Мое перо бедно словами. Я верчу их, переставляю с места на место. А мысль бежит впереди. Иногда она вдруг замрет и обернется, и смотрит, как я тащусь следом. Это выводит ее из терпения. И она уносится прочь. Я теряю ее из виду.
Я отодвигаю в сторону бумагу. Занимаюсь другими делами. Открываю дверь. Я свободен. Легко сказать. Откуда ни возьмись налетает мысль, и я кидаюсь ее записывать.
Именно из-за упорства в борьбе с судорогами я обрастаю легендами одна нелепей другой. За небылицами я не различим и ужасающе обнажен из-за них же.
Поведение, сбивающее с толку, очень скоро надоедает публике. Следить за нами утомительно. Тогда нам сочиняют облик, и если мы перестаем ему соответствовать, нам предъявляют претензии. Поздно жаловаться. У нас, как говорится, «хорошенький видок». Опасно не соответствовать тому представлению, которое о нас сложилось: мир неохотно расстается со своими убеждениями.

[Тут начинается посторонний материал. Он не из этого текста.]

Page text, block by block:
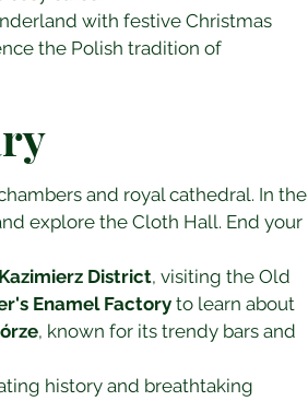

Если же что-то в нас ускользает от публики, в силу вступает легенда.
Положим, о нас судит иностранный критик — тогда вполне вероятно, он попадет в точку. Он знает нас лучше, чем соотечественники: эти нас разглядывают нос к носу. И тогда пространство начинает играть роль времени. Соотечественники судят о произведении по человеку. Видя искаженный образ, они выносят искаженное суждение.

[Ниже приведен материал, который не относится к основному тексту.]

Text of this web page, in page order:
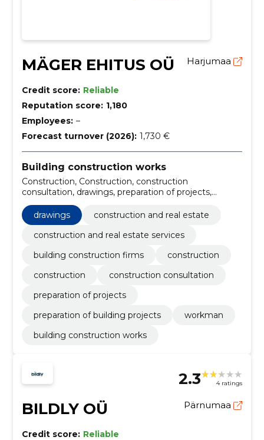
MÄGER EHITUS OÜ Harjumaa
Credit score: Reliable
Reputation score: 1,180
Employees: –
Forecast turnover (2026): 1,730 €
Building construction works
Construction, Construction, construction
consultation, drawings, preparation of projects,
preparation of building projects, workman,
construction and real estate, construction and real
estate services, building construction firms
drawings
construction and real estate
construction and real estate services
building construction firms
construction
construction
construction consultation
preparation of projects
preparation of building projects
workman
building construction works
2.3 4 ratings
BILDLY OÜ Pärnumaa
Credit score: Reliable

Стремление к одиночеству воспринимается чуть ли не как преступление против общества. Закончив работу, я прячусь. Ищу новую почву. Я боюсь расхолаживающей привычки. Я хочу быть свободным от умений, от опыта — хочу быть неловким. А это значит: слабак, иуда, ловкач, сумасброд. В похвалу — одно: волшебник.
Взмах палочки — и написаны книги, крутится кино, перо само рисует, театр играет. Куда как просто. Волшебник. Это слово многое упрощает. Незачем вдумываться в наше творчество. Все ведь сделалось само собой.